Maczewski Michał, Mackiewicz Urszula
Department of Clinical Physiology, Medical Center of Postgraduate Education, Marymoncka 99, 01-813 Warsaw, Poland.
Cardiovasc Pathol. 2007 Mar-Apr;16(2):79-84. doi: 10.1016/j.carpath.2006.11.003. Epub 2006 Dec 18.
Brain natriuretic peptide is a marker of the severity of congestive heart failure. However, the relation between its concentration and ventricular remodeling after myocardial infarction remains unknown. Thus, we studied plasma brain natriuretic peptide over 6 months after myocardial infarction in the rat and correlated it with parameters of left ventricular remodeling.
Myocardial infarction was induced in 152 male Wistar rats by left coronary artery ligation. Rats were followed up for 1 week, 1 month, 3 months, or 6 months after myocardial infarction. Then left ventricular end-diastolic volume and maximal systolic pressure were assessed in the isolated heart, heart and lung weights were obtained, wall stress was calculated, cardiomyocyte size was measured, and plasma brain natriuretic peptide was assessed with enzyme-linked immunosorbent assay.
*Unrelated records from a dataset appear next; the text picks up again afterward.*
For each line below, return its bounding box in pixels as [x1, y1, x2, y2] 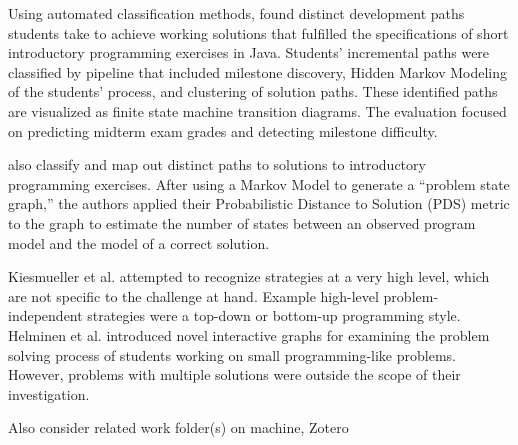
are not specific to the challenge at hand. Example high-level [8, 285, 379, 306]
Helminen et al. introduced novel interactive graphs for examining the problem [8, 324, 490, 345]
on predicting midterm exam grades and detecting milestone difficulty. [8, 120, 438, 141]
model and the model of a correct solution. [8, 232, 270, 253]
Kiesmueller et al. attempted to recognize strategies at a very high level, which [8, 266, 490, 287]
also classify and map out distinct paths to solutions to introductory [8, 154, 426, 175]
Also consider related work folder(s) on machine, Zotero [8, 417, 349, 438]
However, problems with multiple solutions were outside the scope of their [8, 364, 461, 385]
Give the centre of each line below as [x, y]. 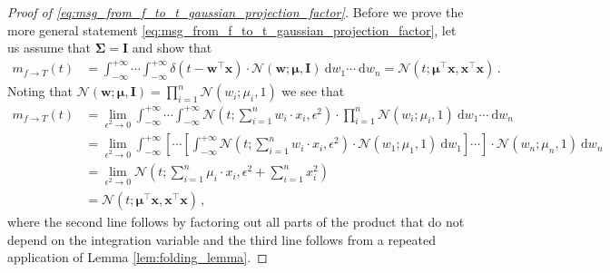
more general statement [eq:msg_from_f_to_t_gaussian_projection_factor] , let [232, 29]
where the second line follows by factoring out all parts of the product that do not [236, 222]
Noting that [40, 91]
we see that [313, 91]
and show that [172, 48]
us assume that [49, 48]
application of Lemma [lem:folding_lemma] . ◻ [138, 257]
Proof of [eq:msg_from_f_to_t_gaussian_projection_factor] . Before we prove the [236, 12]

Large (> or =40%) but not small/intermediate infarcts were accompanied by progressive ventricular dilation and increase in wall stress, left ventricular weight, and lung weight, while systolic pressure, which was already depressed 1 week after myocardial infarction, did not show progression over time. Plasma brain natriuretic peptide reached its peak on Day 3 after myocardial infarction and did not progress any further; it correlated with infarct size and the extent of left ventricular dilation.
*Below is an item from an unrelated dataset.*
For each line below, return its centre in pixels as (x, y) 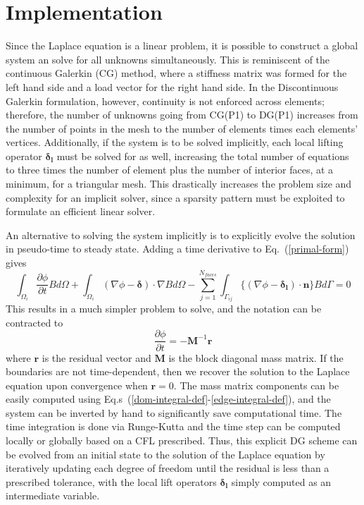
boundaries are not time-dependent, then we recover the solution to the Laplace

Thus, after a large myocardial infarction in the rat, despite progressive left ventricular dilation and increase in wall stress, plasma brain natriuretic peptide did not progress over time. This indicates that, although plasma brain natriuretic peptide is a good indicator of infarct size and left ventricular dilation, it cannot be used to trace progressive ventricular remodeling in the rat heart after myocardial infarction.
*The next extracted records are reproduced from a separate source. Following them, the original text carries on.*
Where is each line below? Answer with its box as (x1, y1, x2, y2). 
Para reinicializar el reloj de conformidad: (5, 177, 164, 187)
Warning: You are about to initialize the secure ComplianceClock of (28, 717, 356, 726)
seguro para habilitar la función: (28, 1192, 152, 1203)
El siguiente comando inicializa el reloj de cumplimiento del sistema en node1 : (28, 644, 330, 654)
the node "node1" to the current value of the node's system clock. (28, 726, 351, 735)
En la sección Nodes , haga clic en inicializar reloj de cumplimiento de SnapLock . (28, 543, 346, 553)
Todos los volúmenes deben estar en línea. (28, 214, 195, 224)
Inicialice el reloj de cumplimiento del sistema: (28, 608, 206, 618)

脑钠肽是充血性心力衰竭严重程度的标志物。然而,其浓度与心肌梗死后心室重构之间的关系尚不清楚。因此,我们研究了大鼠心肌梗死后6个月内血浆脑钠肽水平,并将其与左心室重构参数进行关联。
通过结扎左冠状动脉,在152只雄性Wistar大鼠中诱导心肌梗死。在心肌梗死后1周、1个月、3个月或6个月对大鼠进行随访。然后在离体心脏中评估左心室舒张末期容积和最大收缩压,获取心脏和肺脏重量,计算壁应力,测量心肌细胞大小,并采用酶联免疫吸附测定法评估血浆脑钠肽水平。
大面积(≥40%)而非小面积/中等面积梗死伴随着心室逐渐扩张以及壁应力、左心室重量和肺脏重量增加,而心肌梗死后1周就已降低的收缩压并未随时间进展。血浆脑钠肽在心肌梗死后第3天达到峰值,之后未进一步升高;它与梗死面积和左心室扩张程度相关。
因此,在大鼠发生大面积心肌梗死后,尽管左心室逐渐扩张且壁应力增加,但血浆脑钠肽并未随时间进展。这表明,尽管血浆脑钠肽是梗死面积和左心室扩张的良好指标,但它不能用于追踪大鼠心肌梗死后心脏的进行性心室重构。